Highlights & Insights¶
- The diagnosis of "off-manifold" hits the mark: Pinpointing the failure of PnP-ADMM precisely to "denoiser input \(x+u\) is off-manifold" and solving it via "explicitly constructing manifold point \(x_t\) + rescaled dual injection of \(u\)" is a very elegant causal analysis. This is far more explanatory than mere parameter tuning.
- Honest presentation of degradation relationships: Safely positioning itself in the lineage of prior works by explicitly noting that "removing the dual update degenerates to DiffPIR" and "DDiff-HQS is another ablation" makes the boundary of its contributions crystal clear.
- Using residual as a hallucination metric: Using \(\log p(y|x)\) / residuals to quantify the level of hallucinations introduced by generative priors is a generalizable perspective—any task leveraging generative models as priors for reconstruction can employ residuals to diagnose structural fidelity.
- First fixed-point convergence proof: Proving that the three iterative sequences are all Cauchy sequences without assuming a convex prior successfully bridges the theoretical gap in diffusion posterior optimization.
Limitations & Future Work¶
- Still MAP optimization instead of true sampling: The authors explicitly state that they do not aim for provable sampling from the posterior, solving only for the MAP single-point estimate. Accordingly, environments requiring posterior diversity or uncertainty quantification cannot directly adopt this method.
- Coupled ADMM iterations and diffusion time steps: Setting the iteration index equal to the diffusion time step is a strong design assumption. The iteration budget is locked to the diffusion schedule length, and how to decouple the optimal number of steps for different tasks is left unaddressed.
- Phase retrieval remains unstable: For this task, the paper reports the "best of 5 runs," implying that stability on highly non-linear tasks remains a major pain point.

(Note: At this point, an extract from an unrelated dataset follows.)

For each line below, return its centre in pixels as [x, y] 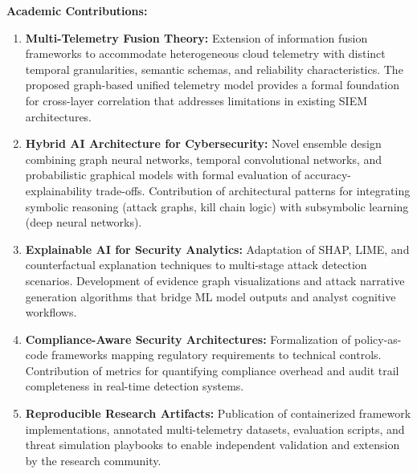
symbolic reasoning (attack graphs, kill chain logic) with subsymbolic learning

- Abundant hyperparameters: \(\{\zeta_t\}\), \(\{\sigma_t\}\), and \(t_0\) all need tuning. The details are relegated to the appendix, which implies a non-trivial reproduction cost.
- Future Work: The authors specifically mention extending to 3D or video data, where forward models are more complex and GPU memory is tight—serving as an ideal testbed for LatentDDiff.
Related Work & Insights¶
- vs DAPS: DAPS takes a posterior sampling path, using MCMC equilibration steps to alleviate trajectory error accumulation, but is bound by the approximation of \(p(x_0|x_t)\) and finite MCMC steps. DDiff adopts MAP optimization without MCMC or approximated conditional expectations, yielding faster speeds at equivalent NFEs, stronger noise robustness, and lower residuals—with the trade-off of not providing posterior sampling.
- vs DiffPIR / DCDP / PnP-DM: These are HQS-style MAP formulations lacking dual variables; DDiff elevates them to ADMM/dual ascent, where removing the dual update degenerates exactly to DiffPIR, representing a "natural superset" expansion.
- vs DPS: DPS approximates the conditional distribution with Dirac delta and proceeds in a single pass along the trajectory, suffering from conspicuous error accumulation (PSNR generally lags by 5+ dB in the table). DDiff's iterative dual correction dramatically improves fidelity.
- vs DDRM / DiffPIR (Linear Only): These methods are not proven to handle non-linear tasks, whereas DDiff's linearized x-update is universally applicable as long as \(A\) is differentiable, naturally covering phase retrieval and non-linear deblurring.
Rating¶
- Novelty: ⭐⭐⭐⭐⭐ Elevates diffusion MAP optimization from HQS to dual ascent, resolving the off-manifold bottleneck via "on-manifold denoising + rescaled dual injection." The approach is clean and accompanied by the first fixed-point convergence proof.
- Experimental Thoroughness: ⭐⭐⭐⭐ Covers 8 tasks × 2 datasets × 7 baselines, dual pixel/latent configurations, and robust studies on noise and latency; however, only 100 images are used per task, and phase retrieval requires selecting the best run.
- Writing Quality: ⭐⭐⭐⭐⭐ Flows systematically from ADMM derivation to failure diagnosis and structural remedies, carefully unpacking degradation relationships and ablation results.
- Value: ⭐⭐⭐⭐ Training-free and plug-and-play, generalization to non-linear tasks, and high noise robustness make it highly practical for noisy inverse problems in medical imaging and astronomy.